FairerCLIP: Debiasing CLIP's Zero-Shot Predictions using Functions in RKHSs¶
Biases can be viewed based on dependencies between the data attributes. These attributes can be dependent or independent from each other. For example: Men have higher cheekbones than women, so High Cheekbones and Sex are dependent. On the other hand, both men and women can have any sort of hair color, and as such Hair Color and Sex are not dependent.
When the attributes are dependent they called this type of correlation as intrinsic dependence. When they are not dependent they called it a spurious correlation.

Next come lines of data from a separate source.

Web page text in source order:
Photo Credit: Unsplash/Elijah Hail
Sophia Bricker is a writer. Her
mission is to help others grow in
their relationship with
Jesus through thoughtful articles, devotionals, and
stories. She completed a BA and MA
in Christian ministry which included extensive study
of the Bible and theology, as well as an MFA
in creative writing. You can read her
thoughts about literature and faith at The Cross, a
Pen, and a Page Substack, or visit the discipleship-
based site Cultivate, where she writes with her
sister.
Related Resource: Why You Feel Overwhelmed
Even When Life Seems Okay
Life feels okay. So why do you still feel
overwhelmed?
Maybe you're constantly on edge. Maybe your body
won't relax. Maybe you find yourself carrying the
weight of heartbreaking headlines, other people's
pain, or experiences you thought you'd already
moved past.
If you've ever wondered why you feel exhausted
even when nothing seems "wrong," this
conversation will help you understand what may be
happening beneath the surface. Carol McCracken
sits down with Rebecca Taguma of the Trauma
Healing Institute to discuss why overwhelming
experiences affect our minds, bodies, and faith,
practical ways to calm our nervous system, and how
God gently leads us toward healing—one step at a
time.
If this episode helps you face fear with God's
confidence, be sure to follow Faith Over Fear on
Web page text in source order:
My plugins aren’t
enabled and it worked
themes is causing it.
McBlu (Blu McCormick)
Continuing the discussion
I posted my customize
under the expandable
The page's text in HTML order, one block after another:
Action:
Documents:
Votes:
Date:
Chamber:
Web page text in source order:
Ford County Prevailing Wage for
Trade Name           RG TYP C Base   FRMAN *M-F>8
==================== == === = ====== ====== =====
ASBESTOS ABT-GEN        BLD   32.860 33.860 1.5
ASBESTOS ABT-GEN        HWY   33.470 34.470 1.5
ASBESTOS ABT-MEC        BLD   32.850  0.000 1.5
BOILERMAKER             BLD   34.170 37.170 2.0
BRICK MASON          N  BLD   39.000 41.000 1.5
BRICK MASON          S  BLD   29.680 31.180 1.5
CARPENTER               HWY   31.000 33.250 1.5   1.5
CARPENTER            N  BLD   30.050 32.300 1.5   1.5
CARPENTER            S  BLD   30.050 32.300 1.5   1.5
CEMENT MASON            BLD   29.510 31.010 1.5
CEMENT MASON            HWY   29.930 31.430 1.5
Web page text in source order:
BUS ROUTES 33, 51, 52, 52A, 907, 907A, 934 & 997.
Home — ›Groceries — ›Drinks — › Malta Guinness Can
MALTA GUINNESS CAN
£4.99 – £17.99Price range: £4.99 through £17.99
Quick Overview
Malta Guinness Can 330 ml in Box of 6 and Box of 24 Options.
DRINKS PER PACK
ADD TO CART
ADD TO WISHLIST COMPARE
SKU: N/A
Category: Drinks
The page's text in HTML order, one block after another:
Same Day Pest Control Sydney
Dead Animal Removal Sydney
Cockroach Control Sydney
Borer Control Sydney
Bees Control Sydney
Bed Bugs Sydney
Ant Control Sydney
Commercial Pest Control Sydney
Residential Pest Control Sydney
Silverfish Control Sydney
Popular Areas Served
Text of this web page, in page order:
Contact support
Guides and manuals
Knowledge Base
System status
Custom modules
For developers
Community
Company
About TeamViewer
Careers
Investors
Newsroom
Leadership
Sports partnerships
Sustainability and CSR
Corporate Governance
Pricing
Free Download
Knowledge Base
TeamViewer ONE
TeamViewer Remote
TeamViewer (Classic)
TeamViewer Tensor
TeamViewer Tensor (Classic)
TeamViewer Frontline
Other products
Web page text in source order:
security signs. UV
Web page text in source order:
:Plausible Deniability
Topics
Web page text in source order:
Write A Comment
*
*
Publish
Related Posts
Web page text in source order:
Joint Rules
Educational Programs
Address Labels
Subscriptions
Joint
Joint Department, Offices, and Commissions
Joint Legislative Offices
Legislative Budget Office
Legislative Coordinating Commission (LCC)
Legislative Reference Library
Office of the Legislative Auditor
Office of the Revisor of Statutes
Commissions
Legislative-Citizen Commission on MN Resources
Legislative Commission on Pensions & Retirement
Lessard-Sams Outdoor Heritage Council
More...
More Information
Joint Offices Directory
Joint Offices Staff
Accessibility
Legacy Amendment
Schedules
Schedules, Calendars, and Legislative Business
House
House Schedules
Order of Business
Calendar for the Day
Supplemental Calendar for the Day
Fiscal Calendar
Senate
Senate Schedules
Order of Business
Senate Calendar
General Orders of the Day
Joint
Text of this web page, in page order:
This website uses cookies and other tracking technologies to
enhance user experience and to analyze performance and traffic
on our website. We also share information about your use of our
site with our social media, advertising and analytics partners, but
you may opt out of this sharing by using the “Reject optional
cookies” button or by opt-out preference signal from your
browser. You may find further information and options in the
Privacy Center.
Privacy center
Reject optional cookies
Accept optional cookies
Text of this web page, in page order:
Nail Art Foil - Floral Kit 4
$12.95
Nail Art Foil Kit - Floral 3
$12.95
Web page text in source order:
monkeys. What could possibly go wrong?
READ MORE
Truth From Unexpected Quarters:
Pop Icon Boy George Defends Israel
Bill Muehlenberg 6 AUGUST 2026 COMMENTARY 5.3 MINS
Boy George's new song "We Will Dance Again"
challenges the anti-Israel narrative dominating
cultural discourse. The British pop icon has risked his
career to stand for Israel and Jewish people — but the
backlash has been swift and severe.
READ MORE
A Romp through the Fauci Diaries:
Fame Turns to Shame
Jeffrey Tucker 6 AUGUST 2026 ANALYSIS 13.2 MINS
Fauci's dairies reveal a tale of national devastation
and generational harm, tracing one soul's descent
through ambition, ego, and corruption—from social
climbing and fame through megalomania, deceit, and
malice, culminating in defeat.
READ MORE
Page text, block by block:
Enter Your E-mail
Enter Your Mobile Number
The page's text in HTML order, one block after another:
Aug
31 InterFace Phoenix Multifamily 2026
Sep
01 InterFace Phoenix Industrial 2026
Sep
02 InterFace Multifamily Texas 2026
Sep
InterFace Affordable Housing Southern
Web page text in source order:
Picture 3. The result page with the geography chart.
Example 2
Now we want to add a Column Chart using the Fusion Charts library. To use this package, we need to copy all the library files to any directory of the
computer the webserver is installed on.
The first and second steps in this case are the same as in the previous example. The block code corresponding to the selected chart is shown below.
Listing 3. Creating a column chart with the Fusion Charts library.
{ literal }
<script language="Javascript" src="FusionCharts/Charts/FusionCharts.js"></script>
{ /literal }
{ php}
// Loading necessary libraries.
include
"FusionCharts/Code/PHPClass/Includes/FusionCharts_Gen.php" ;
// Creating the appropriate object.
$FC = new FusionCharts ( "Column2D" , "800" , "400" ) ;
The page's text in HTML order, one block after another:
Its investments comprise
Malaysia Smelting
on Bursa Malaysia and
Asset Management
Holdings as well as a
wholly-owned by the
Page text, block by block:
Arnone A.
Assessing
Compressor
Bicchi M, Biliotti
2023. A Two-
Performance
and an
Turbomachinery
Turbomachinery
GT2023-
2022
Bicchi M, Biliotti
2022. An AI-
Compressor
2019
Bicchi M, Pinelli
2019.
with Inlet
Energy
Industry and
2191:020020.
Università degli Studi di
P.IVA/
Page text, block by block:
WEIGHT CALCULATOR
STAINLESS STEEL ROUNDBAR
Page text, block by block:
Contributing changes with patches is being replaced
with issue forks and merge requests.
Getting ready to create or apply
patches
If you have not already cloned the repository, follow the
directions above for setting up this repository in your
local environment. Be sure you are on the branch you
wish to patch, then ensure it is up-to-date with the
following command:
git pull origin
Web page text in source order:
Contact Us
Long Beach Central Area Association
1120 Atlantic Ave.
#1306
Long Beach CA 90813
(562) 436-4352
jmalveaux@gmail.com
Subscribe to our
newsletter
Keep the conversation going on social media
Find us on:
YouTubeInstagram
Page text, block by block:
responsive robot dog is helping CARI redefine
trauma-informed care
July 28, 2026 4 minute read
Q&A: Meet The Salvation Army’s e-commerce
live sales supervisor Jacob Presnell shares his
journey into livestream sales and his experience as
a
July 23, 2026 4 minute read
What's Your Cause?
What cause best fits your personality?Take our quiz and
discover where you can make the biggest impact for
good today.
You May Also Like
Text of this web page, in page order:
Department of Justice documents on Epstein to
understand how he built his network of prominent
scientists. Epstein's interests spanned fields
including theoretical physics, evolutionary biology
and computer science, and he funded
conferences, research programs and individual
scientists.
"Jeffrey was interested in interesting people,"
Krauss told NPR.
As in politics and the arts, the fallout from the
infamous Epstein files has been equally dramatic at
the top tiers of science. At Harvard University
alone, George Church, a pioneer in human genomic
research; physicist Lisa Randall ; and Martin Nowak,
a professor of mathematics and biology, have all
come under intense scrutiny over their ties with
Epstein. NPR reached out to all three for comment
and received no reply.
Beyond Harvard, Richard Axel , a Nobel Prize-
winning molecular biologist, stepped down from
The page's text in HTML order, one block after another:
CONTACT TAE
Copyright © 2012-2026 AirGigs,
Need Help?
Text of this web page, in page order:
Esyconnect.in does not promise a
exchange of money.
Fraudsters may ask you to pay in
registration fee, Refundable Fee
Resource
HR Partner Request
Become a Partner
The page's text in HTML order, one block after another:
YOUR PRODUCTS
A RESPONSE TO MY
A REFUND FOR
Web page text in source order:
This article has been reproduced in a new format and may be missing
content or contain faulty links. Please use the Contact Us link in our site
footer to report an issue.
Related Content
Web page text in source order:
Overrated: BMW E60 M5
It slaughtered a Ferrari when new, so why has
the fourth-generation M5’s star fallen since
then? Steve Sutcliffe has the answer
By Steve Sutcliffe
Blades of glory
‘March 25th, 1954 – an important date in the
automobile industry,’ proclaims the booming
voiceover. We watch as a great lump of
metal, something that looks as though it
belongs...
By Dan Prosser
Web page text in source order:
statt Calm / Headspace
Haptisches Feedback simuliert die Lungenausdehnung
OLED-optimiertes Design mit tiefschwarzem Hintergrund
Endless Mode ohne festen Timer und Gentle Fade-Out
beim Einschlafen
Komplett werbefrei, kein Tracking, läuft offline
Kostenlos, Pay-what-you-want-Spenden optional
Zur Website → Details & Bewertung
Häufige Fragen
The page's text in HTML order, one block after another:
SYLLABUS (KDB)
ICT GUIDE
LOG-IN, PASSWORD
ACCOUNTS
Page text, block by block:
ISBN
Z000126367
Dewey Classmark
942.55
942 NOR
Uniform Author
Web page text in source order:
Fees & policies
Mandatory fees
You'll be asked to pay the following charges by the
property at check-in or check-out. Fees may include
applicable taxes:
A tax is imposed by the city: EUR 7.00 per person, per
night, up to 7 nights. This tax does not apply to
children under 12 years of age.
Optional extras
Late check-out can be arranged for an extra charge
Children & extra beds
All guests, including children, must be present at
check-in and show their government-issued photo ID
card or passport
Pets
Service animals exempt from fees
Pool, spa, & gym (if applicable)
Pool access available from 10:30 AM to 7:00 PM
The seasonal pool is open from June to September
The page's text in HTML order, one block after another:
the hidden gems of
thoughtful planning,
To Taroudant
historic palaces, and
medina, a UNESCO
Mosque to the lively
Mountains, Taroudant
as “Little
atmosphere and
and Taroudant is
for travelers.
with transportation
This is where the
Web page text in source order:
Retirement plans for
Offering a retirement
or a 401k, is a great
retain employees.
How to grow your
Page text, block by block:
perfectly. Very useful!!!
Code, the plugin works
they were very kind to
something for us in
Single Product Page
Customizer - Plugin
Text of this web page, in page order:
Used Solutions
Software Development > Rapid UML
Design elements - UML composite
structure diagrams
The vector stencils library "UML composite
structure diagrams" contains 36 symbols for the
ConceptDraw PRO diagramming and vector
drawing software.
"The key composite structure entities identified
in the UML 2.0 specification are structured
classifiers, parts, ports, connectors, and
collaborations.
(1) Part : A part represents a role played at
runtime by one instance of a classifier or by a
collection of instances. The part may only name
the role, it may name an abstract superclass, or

The authors claim that debiasing methods are commonly focused on the spurious correlations, requiring or not ground-truth labels and use iterative methods computationally costly. Their method is supposed to address all these issues.
They developed a method to learn the biases from text and image embeddings of CLIP and deploy their model as a post-processing stage after CLIP encoding and prior to cosine similarity classifiers.
For performance evaluation they use Average Accuracy, Worst-Group Accuracy and Gap, the difference between average and worst-group. Also, for spurious correlation they used MaxSkew and for intrinsic dependency they used Equal Opportunity Difference (EOD).
For performance evaluation, we use three metrics: 1) Average accuracy (Avg.), 2) Worst-Group accuracy (WG), i.e., the lowest accuracy of all subgroups, and 3) Gap, which is the difference between average and worst-group accuracy.